In an arithmetic sequence, the common difference is a crucial component. It determines how much each term in the sequence increases or decreases from the previous one. Think of it as the consistent step size that each term takes from the one before. For our sequence, given by the formula \( a_{n} = 5 + 2(n-1) \), it is important to find this difference to truly understand the sequence's behavior.
To calculate the common difference \( d \) in this specific sequence, subtract the first term from the second term, or any consecutive terms from each other. As calculated:

• \( 7 - 5 = 2 \)
• \( 9 - 7 = 2 \)
• \( 11 - 9 = 2 \)
• \( 13 - 11 = 2 \)

This consistent difference of 2 between each term confirms that our common difference \( d = 2 \). It's a fixed number that explains how the sequence progresses.

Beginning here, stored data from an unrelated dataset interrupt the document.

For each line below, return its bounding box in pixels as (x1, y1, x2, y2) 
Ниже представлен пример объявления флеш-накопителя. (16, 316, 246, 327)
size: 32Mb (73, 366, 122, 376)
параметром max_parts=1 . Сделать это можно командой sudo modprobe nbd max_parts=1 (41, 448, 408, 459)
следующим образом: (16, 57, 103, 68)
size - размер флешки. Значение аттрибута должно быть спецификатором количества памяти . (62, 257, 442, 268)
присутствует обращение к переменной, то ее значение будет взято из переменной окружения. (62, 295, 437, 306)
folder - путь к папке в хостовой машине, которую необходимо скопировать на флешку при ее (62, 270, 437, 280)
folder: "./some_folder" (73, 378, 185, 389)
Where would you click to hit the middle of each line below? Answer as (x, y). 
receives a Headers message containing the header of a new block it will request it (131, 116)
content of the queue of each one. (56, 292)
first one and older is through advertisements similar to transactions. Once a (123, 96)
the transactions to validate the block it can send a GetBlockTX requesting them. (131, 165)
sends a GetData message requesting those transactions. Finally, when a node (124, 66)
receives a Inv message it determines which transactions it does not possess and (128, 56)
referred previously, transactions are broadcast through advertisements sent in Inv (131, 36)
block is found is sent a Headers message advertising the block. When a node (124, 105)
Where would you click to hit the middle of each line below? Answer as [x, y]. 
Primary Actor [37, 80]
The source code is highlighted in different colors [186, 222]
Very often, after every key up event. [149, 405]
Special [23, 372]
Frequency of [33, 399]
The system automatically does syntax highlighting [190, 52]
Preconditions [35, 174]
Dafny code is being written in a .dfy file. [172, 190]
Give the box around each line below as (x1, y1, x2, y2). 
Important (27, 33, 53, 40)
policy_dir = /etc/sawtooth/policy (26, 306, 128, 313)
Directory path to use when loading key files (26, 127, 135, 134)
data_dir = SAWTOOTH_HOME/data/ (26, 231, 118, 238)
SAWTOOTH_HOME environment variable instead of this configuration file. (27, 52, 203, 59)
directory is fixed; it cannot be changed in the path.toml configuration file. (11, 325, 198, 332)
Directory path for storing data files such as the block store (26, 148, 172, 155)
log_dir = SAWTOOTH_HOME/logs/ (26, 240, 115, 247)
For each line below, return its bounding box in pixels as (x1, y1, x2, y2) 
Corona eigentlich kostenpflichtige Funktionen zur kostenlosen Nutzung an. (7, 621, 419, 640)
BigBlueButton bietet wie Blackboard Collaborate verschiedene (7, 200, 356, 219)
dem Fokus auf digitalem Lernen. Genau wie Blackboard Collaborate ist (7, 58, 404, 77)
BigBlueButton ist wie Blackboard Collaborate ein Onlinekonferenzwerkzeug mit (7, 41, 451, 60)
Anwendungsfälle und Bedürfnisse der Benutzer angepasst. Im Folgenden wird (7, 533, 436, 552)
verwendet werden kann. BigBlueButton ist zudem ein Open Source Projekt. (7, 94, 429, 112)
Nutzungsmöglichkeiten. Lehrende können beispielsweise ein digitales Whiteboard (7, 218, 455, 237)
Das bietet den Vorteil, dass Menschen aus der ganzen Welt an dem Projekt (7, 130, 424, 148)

Graphing an arithmetic sequence helps in visualizing the linear relationship between consecutive terms. It is usually straightforward, given the constants involved in such sequences. In our sequence, the formula \( a_{n} = 5 + 2(n-1) \) guides us in plotting points on a graph. The graph is constructed as follows:

• The horizontal axis (x-axis) represents the term number, \( n \).
• The vertical axis (y-axis) captures the value of each term in the sequence, \( a_{n} \).

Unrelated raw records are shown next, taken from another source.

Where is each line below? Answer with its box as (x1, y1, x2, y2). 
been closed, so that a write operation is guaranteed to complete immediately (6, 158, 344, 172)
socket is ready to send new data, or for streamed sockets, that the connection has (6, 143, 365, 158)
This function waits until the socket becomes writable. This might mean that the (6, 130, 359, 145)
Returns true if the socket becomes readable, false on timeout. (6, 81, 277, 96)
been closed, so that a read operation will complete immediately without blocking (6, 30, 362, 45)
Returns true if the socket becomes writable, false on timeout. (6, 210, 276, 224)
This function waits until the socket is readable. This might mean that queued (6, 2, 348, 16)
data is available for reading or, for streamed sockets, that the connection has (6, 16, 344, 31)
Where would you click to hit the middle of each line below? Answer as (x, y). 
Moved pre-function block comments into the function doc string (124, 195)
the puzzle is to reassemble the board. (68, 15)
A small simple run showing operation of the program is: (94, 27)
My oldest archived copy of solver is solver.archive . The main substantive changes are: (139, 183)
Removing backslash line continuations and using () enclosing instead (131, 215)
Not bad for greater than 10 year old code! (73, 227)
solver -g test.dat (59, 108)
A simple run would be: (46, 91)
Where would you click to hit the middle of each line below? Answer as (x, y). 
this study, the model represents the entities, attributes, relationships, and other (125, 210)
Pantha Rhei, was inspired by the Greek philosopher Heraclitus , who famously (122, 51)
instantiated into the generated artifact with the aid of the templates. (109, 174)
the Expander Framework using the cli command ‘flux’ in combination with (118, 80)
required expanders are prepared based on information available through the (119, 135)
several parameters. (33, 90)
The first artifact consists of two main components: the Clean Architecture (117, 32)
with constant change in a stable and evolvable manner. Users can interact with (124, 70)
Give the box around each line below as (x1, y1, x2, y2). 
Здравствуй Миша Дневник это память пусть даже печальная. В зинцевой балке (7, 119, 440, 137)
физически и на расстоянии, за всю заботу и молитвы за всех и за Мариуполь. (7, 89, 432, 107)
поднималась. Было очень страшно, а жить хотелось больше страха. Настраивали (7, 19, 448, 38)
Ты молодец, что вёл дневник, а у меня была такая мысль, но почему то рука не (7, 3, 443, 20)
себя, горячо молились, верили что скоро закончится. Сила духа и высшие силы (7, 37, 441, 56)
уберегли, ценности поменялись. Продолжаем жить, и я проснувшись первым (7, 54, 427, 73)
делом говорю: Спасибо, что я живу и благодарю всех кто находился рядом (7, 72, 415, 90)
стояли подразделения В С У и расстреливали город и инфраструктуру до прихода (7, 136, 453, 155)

By plotting the points we discovered, specifically \( (1, 5), (2, 7), (3, 9), (4, 11), (5, 13) \), the sequence reveals itself as a straight line. This line verifies the arithmetic nature of the sequence. Each point represents a term, and the uniform spacing between the points equates to the common difference of 2. This clear visualization assists in understanding the sequence's linear pattern.

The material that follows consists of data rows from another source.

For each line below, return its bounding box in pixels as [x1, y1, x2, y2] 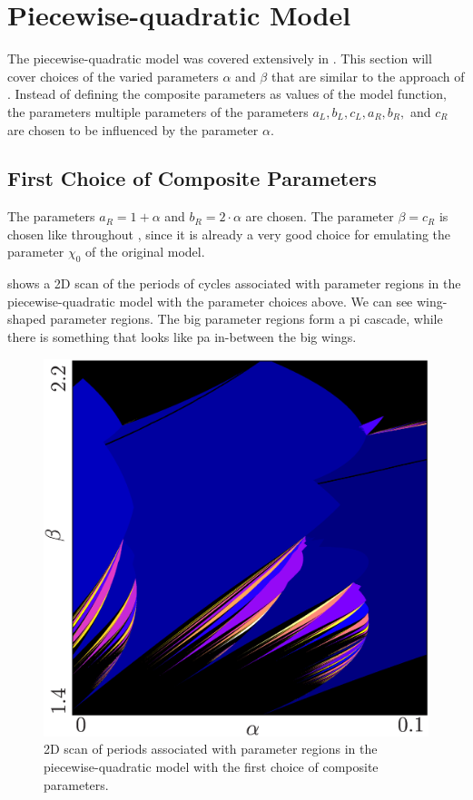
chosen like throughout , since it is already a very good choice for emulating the [7, 224, 451, 243]
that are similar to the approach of [271, 66, 465, 85]
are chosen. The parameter [245, 207, 394, 226]
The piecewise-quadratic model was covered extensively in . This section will [7, 49, 432, 68]
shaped [7, 309, 46, 328]
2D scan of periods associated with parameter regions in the [44, 739, 378, 758]
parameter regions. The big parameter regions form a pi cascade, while [50, 309, 443, 328]
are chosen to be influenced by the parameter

Determining the first five terms of an arithmetic sequence is essential for grasping its initial pattern. Following the provided formula \( a_{n} = 5 + 2(n-1) \), these terms are systematically calculated by substituting sequential values of \( n \), starting from 1.
Here's how the first five terms are derived:

• For \( n = 1 \), \( a_{1} = 5 + 2(1-1) = 5 \)
• For \( n = 2 \), \( a_{2} = 5 + 2(2-1) = 7 \)
• For \( n = 3 \), \( a_{3} = 5 + 2(3-1) = 9 \)
• For \( n = 4 \), \( a_{4} = 5 + 2(4-1) = 11 \)
• For \( n = 5 \), \( a_{5} = 5 + 2(5-1) = 13 \)

Through this calculation, we confirm the first five terms of the sequence are \( 5, 7, 9, 11, 13 \). Recognizing these terms gives insight into the sequence's initial behavior and overshadows the subsequent pattern dictated by the common difference.